IVG en baisse, avortements clandestins en hausse
Si la loi autorise les praticiens à se retrancher derrière la clause de conscience, elle spécifie aussi, qu’un autre gynécologue devrait être présent pour garantir le droit à l’IVG. Or cette clause n’est quasiment jamais respectée et l’Italie a déjà été épinglée à deux reprises. D’abord, par le Conseil de l'Europe en mars 2016 puis un an plus tard, par le Comité des droits de l’homme de l’Onu. Dans son rapport, cette instance a affirmé que la situation italienne « est inquiétante en raison du nombre toujours plus élevé de médecins objecteurs de conscience ». Elle a aussi souligné la recrudescence en Italie du recours à l’avortement clandestin, estimé aujourd’hui à quelques 13.000 par an mais difficile à tracer, en demandant à Rome d’intervenir au plus vite.
Mais réussir à inverser la tendance n’est pas facile car il faudrait en fait s’attaquer à l’ensemble du système et soutenir les médecins favorables à l’IVG. « Et cela, ce n’est pas gagné ! » résume un gynécologue romain. Ce praticien qui travaille dans un hôpital de la banlieue romaine explique qu’il serait mis à l’index par ses collègues et aussi harcelé par les associations pro-vie comme ces deux spécialistes qui travaillaient dans la région des Pouilles (sud) et qui ont préféré jeter l’éponge.

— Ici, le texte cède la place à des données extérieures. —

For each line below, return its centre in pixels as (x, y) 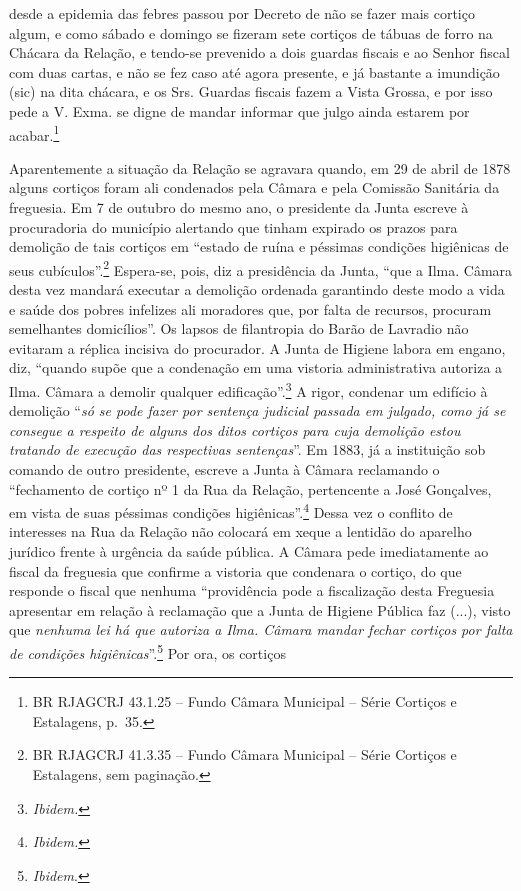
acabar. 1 (34, 133)
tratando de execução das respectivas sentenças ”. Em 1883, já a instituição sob (247, 449)
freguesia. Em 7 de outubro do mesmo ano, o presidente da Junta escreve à (239, 207)
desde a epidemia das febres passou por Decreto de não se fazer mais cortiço (242, 13)
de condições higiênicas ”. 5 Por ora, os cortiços (147, 651)
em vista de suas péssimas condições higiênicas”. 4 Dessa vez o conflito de (231, 510)
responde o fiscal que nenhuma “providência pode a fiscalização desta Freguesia (252, 590)
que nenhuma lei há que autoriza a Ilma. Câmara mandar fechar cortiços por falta (261, 629)
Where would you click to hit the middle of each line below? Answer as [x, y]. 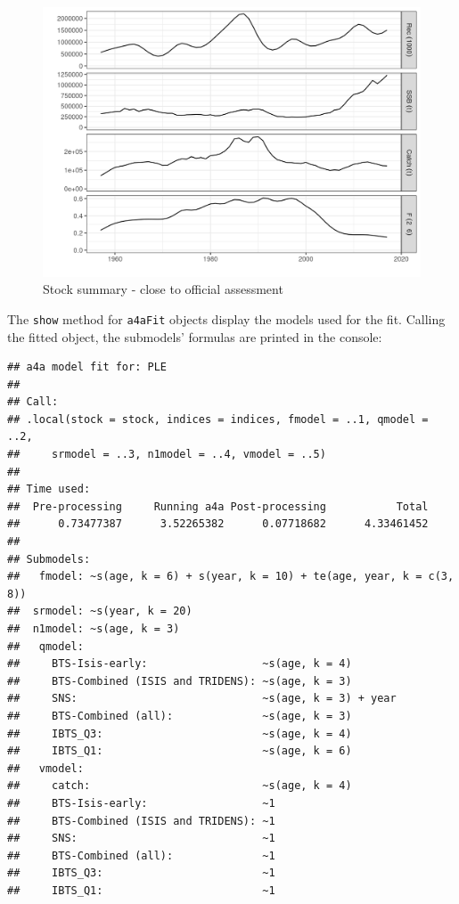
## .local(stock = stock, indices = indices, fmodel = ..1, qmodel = [218, 419]
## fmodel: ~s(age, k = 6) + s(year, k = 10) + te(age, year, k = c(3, [231, 577]
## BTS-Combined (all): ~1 [141, 855]
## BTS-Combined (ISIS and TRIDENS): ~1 [141, 821]
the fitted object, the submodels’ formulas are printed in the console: [195, 336]
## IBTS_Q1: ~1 [141, 890]
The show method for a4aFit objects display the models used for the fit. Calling [226, 318]
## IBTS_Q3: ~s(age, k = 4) [180, 733]
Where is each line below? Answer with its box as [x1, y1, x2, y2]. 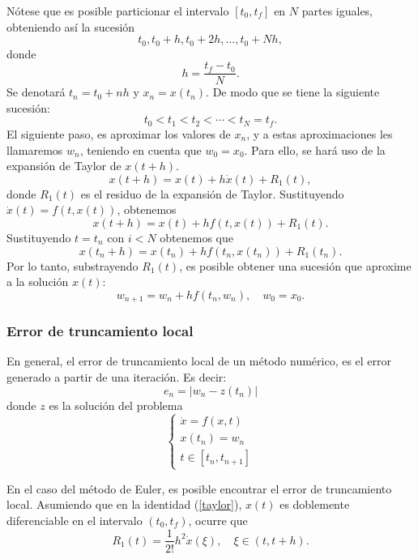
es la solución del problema [49, 396, 183, 413]
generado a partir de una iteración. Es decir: [6, 368, 227, 385]
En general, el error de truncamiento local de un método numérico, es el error [6, 352, 392, 369]
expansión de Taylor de [6, 157, 122, 174]
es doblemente [279, 496, 350, 513]
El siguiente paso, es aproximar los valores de [6, 125, 231, 142]
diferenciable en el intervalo [6, 511, 143, 528]
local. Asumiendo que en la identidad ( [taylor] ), [6, 496, 242, 513]

Faute de réussir à obtenir une révision de la loi sur l’avortement malgré les pressions des lobbies catholiques très actifs, certaines régions multiplient maintenant les obstacles. Ainsi, le 23 février 2021, le Conseil régional de la Lombardie qui comprend une majorité de conseillers élus dans les rangs de la Ligue (droite populiste), a bloqué un projet de loi garantissant la pleine application de la loi sur l’avortement dans le public notamment, sous peine des sanctions. Dans les Marches, le Conseil régional à majorité d’extrême-droite a refusé de voter une motion présentée par le parti démocrate qui réclamait l’application de la loi sur l’avortement pharmacologique et la distribution du RU486 dans les plannings familiaux. Ce qui est interdit en l’état actuel dans cette région mais aussi dans le Piémont. Cette région également dirigée par la droite, a aussi décidé de financer les associations pro-vie qui ont planté leurs drapeaux en toute légalité dans le circuit hospitalier régional.
Alors que faire ? « On ne peut pas obliger un gynécologue à pratiquer une IVG puisque la loi lui permet de ne pas le faire, il faudrait peut-être voir le chapitre sur la clause de conscience mais dans un pays aussi catholique que l’Italie qui ne veut surtout pas se fâcher avec son voisin le Vatican, cela ne passera jamais » confie le Dr. Giancarlo R.